The present work furthers current understanding of the suturing process by looking at associations in how well the specific substeps of suturing are performed and the impacts this has on the technical skill, accuracy, and efficiency of other suturing substeps. Our focus on manually derived technical skill assessments allows for more direct and readily understood feedback that can be provided for training surgeons. In the future, we hope to automate suturing technical skill evaluation using machine learning. Machine learning can be a relatively more opaque process; it is therefore beneficial to first explore any relationships between suturing substeps in the most transparent way possible, utilizing a more traditional statistical approach. Our increasing understanding of the suturing process at the substitch level highlights some of the intrinsic relationships present within the suturing process. These data may help in determining which machine learning models may yield the best performance. For example, certain machine learning algorithms can use the sequential (i.e., temporal) nature of the process being automated when training a data set, whereas others analyze a single feature without this additional temporal information. Establishing the inter-relationships between the substeps of the suturing process may help in the selection of more appropriate machine learning models. Overall, the results of this study are foundational to future machine learning studies aimed at automating assessment of suturing technical skill.
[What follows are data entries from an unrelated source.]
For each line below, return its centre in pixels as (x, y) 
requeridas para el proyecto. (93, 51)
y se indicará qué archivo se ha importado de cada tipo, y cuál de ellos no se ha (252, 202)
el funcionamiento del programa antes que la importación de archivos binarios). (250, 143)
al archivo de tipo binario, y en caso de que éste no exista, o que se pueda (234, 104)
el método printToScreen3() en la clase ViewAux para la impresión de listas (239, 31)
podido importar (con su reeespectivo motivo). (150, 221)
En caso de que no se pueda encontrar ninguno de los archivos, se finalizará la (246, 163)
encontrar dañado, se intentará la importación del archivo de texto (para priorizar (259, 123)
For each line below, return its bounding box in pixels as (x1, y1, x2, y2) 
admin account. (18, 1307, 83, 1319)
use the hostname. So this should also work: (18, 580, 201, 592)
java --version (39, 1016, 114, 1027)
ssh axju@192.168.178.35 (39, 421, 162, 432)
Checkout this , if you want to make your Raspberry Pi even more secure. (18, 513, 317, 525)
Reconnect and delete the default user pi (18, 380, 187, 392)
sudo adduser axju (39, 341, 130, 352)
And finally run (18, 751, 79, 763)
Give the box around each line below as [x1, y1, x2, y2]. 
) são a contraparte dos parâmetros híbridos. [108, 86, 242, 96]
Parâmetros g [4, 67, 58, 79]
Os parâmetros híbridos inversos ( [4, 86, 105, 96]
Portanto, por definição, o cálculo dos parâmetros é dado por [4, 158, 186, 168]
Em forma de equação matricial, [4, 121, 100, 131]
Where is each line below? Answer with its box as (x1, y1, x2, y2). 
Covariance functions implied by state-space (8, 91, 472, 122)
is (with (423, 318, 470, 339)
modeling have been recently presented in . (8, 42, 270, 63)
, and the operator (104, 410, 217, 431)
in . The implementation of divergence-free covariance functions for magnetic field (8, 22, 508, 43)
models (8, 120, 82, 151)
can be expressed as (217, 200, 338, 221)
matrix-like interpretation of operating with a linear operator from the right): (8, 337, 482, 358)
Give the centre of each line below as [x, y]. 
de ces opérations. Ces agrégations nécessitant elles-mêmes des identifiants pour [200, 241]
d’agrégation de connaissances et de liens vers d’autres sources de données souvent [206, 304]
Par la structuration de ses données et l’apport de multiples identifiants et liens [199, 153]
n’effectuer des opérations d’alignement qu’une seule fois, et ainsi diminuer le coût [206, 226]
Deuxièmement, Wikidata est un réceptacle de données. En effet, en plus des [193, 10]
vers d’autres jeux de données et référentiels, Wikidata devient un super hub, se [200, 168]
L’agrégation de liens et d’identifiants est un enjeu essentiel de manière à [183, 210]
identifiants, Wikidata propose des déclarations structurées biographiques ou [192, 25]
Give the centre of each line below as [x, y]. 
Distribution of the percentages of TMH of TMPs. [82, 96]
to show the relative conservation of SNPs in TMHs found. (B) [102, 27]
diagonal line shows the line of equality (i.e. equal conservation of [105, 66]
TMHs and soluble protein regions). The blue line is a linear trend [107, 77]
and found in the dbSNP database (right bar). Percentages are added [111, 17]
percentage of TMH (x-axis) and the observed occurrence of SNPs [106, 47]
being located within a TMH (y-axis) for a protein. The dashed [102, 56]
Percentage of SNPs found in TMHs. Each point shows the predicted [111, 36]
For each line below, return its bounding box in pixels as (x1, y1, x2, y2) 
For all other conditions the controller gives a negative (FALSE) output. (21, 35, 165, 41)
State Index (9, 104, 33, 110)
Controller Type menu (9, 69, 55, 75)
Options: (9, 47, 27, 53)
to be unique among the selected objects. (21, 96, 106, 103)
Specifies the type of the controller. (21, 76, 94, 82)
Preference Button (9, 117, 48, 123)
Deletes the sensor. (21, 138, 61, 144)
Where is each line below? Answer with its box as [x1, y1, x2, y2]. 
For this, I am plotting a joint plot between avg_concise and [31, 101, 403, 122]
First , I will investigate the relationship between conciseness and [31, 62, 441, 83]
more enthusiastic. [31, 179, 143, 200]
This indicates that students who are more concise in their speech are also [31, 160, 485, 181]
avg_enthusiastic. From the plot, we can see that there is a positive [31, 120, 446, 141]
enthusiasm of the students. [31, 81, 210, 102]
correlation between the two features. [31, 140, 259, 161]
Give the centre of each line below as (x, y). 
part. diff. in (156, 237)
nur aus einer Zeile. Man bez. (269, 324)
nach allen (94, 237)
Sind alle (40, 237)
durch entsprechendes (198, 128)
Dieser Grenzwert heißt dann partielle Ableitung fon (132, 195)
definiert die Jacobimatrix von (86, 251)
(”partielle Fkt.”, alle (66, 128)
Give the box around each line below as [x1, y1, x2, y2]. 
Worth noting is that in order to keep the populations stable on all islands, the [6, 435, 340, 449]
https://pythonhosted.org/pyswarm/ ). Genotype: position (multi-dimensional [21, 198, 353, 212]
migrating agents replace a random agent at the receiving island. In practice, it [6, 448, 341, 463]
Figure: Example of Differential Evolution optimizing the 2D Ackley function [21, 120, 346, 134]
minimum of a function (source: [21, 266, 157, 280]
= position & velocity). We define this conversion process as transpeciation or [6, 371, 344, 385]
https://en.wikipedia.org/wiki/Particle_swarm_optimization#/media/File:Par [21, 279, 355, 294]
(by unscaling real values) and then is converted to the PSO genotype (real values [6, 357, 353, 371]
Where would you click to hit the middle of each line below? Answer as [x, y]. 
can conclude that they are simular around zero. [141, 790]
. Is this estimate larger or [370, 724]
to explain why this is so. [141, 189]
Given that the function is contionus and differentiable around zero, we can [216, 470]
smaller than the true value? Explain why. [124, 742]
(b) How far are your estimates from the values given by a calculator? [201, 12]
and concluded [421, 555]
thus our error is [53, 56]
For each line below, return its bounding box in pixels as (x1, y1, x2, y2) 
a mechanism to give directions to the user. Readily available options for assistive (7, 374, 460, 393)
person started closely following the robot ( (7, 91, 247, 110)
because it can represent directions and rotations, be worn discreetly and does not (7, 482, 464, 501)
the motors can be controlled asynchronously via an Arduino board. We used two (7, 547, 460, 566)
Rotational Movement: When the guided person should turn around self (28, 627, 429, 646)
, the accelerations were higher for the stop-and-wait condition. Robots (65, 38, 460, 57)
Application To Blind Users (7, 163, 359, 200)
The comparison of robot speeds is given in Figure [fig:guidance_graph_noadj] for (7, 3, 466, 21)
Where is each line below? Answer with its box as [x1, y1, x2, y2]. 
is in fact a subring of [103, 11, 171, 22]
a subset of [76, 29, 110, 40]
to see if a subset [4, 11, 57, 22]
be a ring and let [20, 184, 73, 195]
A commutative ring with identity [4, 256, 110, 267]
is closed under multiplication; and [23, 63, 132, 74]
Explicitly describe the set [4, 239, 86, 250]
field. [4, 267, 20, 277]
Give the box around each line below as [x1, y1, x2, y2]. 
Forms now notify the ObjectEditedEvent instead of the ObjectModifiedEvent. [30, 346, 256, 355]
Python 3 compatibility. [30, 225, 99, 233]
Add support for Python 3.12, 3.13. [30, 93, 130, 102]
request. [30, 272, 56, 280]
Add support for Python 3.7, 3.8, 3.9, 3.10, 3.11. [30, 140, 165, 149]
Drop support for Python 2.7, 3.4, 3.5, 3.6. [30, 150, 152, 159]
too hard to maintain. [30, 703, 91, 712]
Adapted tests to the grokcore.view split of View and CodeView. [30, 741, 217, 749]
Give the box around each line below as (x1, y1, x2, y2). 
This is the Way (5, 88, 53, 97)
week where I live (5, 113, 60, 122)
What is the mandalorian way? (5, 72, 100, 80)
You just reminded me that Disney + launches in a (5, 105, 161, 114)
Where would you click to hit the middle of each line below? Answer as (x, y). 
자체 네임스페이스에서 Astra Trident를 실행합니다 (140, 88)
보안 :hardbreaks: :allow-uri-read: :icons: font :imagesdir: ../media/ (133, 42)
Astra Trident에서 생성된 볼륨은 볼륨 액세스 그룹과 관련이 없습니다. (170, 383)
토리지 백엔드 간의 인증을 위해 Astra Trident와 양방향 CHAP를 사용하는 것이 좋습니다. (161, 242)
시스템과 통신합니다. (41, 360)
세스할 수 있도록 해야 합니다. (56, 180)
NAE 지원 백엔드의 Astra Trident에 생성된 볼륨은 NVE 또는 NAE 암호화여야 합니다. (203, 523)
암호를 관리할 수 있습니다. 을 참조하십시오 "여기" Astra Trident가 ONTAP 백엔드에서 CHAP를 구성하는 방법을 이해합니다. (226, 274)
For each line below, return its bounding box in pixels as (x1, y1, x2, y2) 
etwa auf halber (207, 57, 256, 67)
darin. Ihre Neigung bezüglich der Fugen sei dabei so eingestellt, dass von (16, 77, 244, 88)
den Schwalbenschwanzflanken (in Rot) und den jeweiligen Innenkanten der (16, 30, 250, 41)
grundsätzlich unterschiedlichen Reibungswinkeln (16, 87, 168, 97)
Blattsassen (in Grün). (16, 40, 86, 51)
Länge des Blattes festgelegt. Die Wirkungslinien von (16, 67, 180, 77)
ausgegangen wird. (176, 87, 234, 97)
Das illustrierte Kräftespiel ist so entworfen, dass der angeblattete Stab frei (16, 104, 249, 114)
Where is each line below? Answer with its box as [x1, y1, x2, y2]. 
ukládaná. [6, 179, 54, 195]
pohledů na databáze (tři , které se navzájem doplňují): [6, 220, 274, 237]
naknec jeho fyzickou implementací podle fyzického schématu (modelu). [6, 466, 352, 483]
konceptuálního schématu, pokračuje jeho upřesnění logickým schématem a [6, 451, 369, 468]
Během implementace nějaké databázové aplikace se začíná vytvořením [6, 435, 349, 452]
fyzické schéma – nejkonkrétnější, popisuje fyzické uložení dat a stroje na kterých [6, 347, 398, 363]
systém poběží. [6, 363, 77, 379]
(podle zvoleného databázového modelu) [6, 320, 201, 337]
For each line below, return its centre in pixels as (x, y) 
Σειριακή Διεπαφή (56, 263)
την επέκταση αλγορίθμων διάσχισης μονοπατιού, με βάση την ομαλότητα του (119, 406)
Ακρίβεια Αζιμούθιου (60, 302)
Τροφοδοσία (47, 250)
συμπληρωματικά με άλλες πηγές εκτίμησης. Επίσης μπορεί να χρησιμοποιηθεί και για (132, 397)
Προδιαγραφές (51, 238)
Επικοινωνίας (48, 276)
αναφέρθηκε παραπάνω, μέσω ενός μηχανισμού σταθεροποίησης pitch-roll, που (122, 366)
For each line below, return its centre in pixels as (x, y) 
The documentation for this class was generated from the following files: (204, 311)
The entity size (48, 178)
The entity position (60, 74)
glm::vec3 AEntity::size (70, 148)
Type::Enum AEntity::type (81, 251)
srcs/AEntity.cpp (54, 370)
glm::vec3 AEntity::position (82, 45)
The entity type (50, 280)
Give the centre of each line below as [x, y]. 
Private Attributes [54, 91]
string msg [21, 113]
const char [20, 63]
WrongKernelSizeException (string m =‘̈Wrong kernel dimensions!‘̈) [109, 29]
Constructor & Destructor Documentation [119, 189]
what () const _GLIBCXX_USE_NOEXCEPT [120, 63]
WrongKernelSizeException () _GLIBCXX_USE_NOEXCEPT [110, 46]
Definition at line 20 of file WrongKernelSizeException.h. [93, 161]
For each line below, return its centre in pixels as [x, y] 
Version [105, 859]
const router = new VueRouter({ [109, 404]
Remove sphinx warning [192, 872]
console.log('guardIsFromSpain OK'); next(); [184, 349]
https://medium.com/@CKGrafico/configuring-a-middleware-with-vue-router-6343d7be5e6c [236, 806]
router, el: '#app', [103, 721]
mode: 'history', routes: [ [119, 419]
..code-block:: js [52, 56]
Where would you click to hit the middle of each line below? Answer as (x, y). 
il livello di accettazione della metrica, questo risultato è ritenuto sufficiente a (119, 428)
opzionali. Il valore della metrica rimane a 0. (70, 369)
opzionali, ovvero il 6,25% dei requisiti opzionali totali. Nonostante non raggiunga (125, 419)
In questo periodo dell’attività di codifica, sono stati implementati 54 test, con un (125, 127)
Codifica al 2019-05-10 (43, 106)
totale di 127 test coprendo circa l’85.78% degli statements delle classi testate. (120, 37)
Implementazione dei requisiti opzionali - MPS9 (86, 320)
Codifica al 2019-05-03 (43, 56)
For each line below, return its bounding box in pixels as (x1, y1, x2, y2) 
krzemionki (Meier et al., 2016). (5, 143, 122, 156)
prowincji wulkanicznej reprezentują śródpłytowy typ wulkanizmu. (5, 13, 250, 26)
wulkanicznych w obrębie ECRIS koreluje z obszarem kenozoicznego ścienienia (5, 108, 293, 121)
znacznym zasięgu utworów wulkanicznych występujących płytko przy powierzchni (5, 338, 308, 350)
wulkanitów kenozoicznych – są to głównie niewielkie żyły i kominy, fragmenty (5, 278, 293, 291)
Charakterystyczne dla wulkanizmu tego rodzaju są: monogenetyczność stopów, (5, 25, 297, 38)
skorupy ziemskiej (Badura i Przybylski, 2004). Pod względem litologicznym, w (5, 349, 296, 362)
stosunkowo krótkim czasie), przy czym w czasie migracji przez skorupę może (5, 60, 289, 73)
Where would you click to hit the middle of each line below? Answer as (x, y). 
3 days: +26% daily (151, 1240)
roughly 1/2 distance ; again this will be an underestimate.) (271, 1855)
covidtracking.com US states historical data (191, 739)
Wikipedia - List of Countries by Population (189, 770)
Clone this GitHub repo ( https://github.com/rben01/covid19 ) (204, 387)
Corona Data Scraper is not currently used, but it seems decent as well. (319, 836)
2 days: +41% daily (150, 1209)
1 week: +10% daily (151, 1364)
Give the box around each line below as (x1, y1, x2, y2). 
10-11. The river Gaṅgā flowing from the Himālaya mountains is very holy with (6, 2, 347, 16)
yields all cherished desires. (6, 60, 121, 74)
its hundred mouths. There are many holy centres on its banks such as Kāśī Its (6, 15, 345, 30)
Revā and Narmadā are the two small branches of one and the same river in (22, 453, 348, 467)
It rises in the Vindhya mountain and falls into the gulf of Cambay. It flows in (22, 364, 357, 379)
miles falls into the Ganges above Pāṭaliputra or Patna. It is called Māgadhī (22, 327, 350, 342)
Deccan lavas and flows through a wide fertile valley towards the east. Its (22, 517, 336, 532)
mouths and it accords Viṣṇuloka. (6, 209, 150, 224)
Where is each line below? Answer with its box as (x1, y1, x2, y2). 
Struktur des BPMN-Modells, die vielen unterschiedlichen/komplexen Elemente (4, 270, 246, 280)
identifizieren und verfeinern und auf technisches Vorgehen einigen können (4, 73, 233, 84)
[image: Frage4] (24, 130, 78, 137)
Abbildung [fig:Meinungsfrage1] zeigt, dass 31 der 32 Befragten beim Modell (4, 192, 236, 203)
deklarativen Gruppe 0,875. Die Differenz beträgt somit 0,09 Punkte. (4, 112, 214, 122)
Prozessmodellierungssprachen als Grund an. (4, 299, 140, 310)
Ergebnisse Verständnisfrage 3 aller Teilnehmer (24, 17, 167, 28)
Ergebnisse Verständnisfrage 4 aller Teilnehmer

Our study is not without limitations. We conducted this study with a relatively small group of surgeons at a single academic institution. In addition, these surgeons completed one standardized suturing exercise. Despite these limitations, future work can expand upon these initial findings with more participants at multiple institutions who are assessed after completing multiple exercises to verify the aforementioned relationships between suturing substeps. In addition, knowing these associations can help in future efforts to better understand the suturing process and in the development of more efficient and effective ways of teaching/evaluating suturing with training surgeons.

Conclusion

Suturing consists of a sequence of interrelated substeps, the success and efficiency of which are impacted by technical skill in other substeps. Together with the known association between technical skill and clinical outcomes, training surgeons should focus on mastering not just the overall suturing process, but each substep involved as well. Future machine learning efforts will better study suturing, now having these inter-relationships between suturing substeps elucidated and quantified.